Quite a few Indian fans would have been happy when South Africa defeated Australia in the last league game to set up an India-New Zealand clash. 'Thank god, we've avoided England' was their predominant feeling. Those were wrong sense of security - New Zealand were never going to be easy, especially under the cloudy skies above Manchester.

Matt Henry and Trent Boult showed why in a matter of 45 minutes - a period which Virat Kohli said cost India big.

Boult's first spell read 6-2-15-1. Henry's was even better: 7-1-23-3. India's lowest score in the World Cup when both Rohit and Kohli were dismissed, before this game, was 135 against Afghanistan. Here, they were 5 for 2.

India, unlike their fans, knew about the threat too.

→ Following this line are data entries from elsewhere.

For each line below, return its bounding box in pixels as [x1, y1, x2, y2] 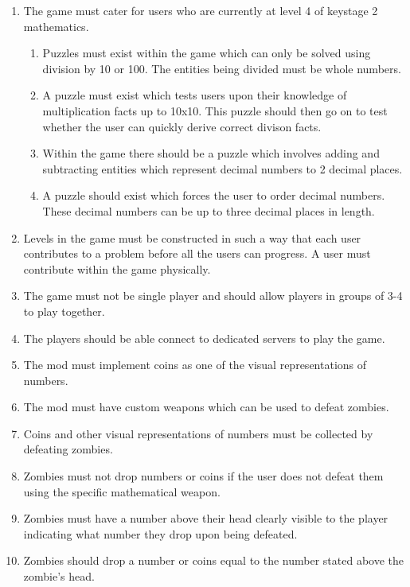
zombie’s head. [23, 568, 95, 585]
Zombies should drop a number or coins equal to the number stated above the [23, 552, 404, 569]
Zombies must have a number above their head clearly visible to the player [23, 510, 389, 527]
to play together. [23, 302, 105, 319]
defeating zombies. [23, 441, 113, 457]
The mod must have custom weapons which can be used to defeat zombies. [23, 398, 389, 415]
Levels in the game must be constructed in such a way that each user [23, 229, 361, 246]
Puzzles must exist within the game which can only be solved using [42, 45, 371, 61]
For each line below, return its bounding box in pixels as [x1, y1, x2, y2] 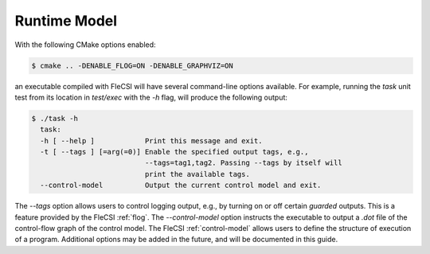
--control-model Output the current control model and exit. [40, 181, 322, 190]
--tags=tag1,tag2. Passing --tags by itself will [144, 158, 342, 167]
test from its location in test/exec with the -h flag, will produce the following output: [14, 92, 288, 102]
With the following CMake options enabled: [14, 40, 156, 49]
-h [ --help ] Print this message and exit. [40, 136, 263, 145]
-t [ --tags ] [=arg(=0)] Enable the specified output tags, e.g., [40, 147, 309, 157]
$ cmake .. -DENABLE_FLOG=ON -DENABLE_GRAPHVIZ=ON [31, 61, 234, 70]
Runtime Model [14, 12, 118, 29]
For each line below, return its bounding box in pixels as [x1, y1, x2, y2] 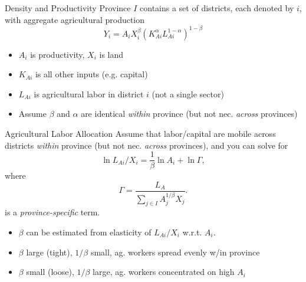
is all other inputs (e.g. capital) [35, 68, 148, 80]
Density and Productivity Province [5, 2, 131, 14]
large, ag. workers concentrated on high [93, 265, 235, 278]
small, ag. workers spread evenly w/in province [90, 245, 260, 258]
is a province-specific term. [5, 206, 100, 218]
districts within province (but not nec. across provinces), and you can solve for [5, 139, 288, 151]
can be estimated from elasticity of [26, 226, 152, 238]
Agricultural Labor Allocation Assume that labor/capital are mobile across [5, 127, 276, 140]
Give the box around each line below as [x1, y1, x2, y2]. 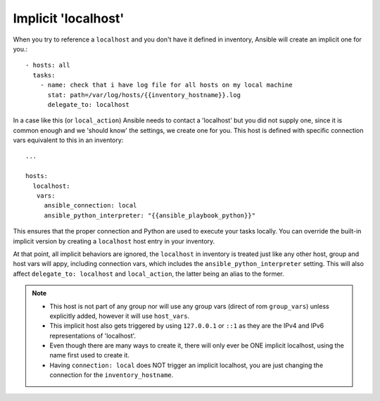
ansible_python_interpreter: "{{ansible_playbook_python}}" [44, 211, 256, 219]
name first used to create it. [49, 351, 130, 359]
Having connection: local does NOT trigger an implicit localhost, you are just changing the [49, 361, 324, 369]
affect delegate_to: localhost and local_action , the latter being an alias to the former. [13, 269, 284, 278]
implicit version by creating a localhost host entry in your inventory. [13, 236, 215, 246]
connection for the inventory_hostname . [49, 371, 174, 379]
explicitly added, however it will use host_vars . [49, 312, 190, 320]
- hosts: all [25, 61, 70, 70]
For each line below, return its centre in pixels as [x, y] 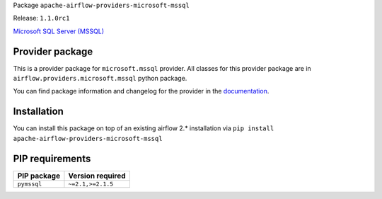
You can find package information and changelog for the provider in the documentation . [141, 91]
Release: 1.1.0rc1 [41, 18]
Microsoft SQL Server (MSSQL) [59, 31]
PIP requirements [52, 158]
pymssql [30, 184]
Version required [97, 176]
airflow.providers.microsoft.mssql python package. [100, 79]
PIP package [39, 176]
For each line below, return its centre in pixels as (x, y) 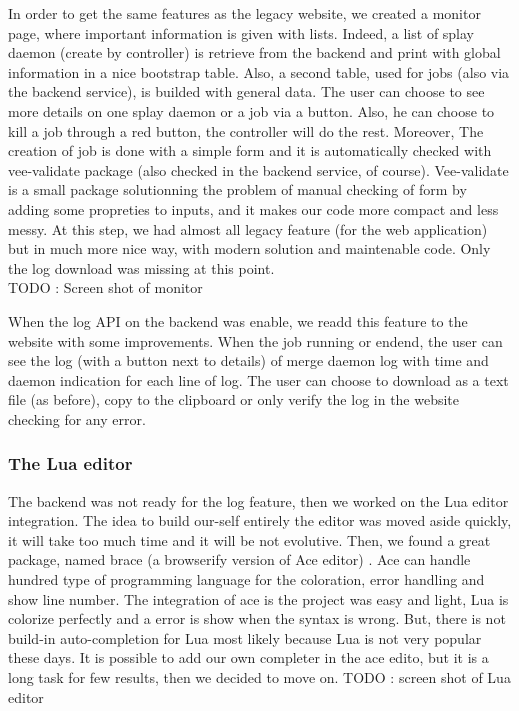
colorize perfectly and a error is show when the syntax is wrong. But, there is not (257, 618)
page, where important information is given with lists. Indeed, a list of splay (241, 32)
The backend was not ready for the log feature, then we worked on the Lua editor (258, 500)
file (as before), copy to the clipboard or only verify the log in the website (234, 399)
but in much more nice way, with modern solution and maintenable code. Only (249, 248)
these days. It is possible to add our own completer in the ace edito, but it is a (248, 657)
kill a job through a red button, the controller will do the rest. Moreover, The (246, 130)
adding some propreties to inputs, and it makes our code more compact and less (253, 208)
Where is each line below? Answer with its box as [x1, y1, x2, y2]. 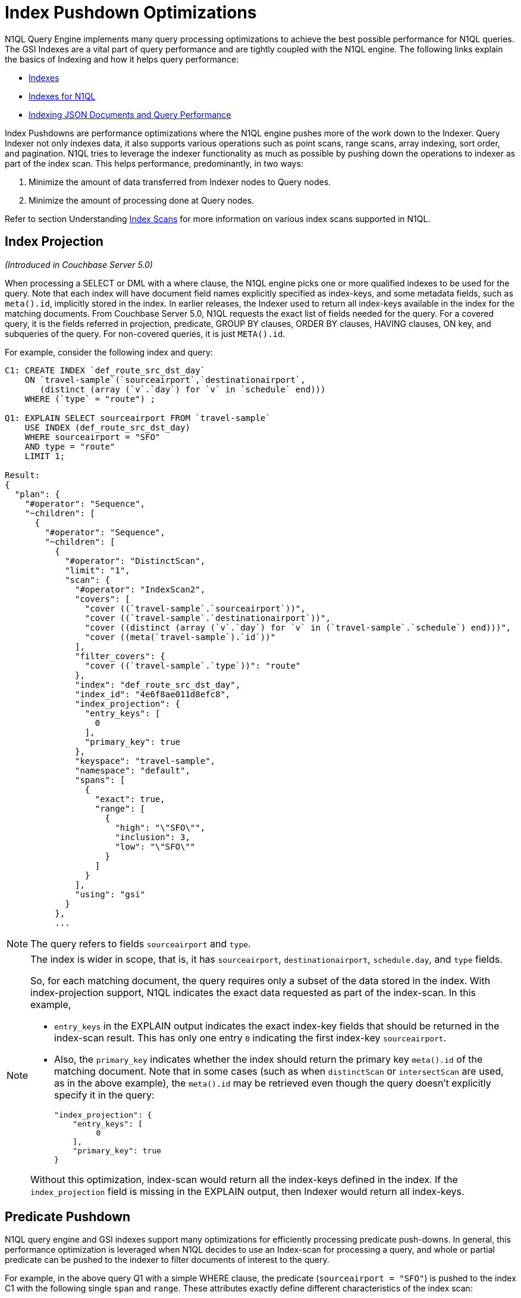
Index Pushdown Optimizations [5, 2, 257, 23]
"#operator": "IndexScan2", [75, 584, 206, 594]
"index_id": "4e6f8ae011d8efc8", [75, 689, 231, 699]
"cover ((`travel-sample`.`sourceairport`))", [84, 603, 306, 613]
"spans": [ [75, 775, 125, 785]
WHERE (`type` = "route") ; [24, 394, 155, 404]
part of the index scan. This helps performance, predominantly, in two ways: [5, 158, 303, 169]
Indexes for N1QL [29, 91, 96, 101]
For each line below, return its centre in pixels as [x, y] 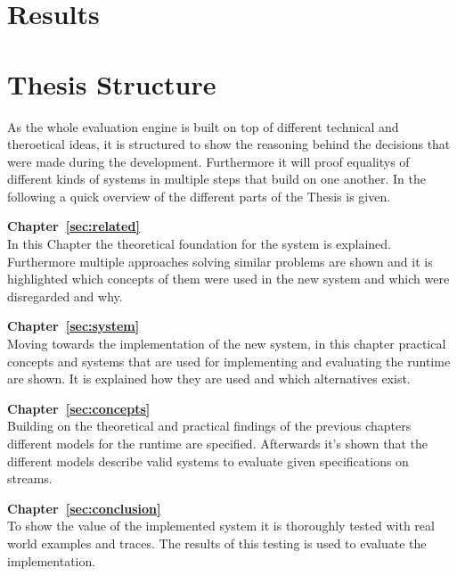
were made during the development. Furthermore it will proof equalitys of [208, 161]
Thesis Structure [112, 83]
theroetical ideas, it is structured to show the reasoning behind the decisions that [229, 144]
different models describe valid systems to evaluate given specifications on [208, 461]
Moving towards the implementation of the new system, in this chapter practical [227, 344]
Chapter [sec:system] [73, 326]
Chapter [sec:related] [73, 226]
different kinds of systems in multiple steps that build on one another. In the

Here's Kohli on what makes New Zealand different from the others.

"I wasn't surprised with how New Zealand played. If there is a low total, we knew there's probably only one or two sides in world cricket that will put seven fielders in the ring and that was always going to be New Zealand," he said after the loss.

"We knew they were going to attack more and not let the game go to the end, they won't take it deep, they will go all out and play the game that way because I have seen them play that way. Today also third man was up in the ring. In the one-day game you had five catching fielders. So they know how to put pressure because they play very consistent cricket and today was an example of that."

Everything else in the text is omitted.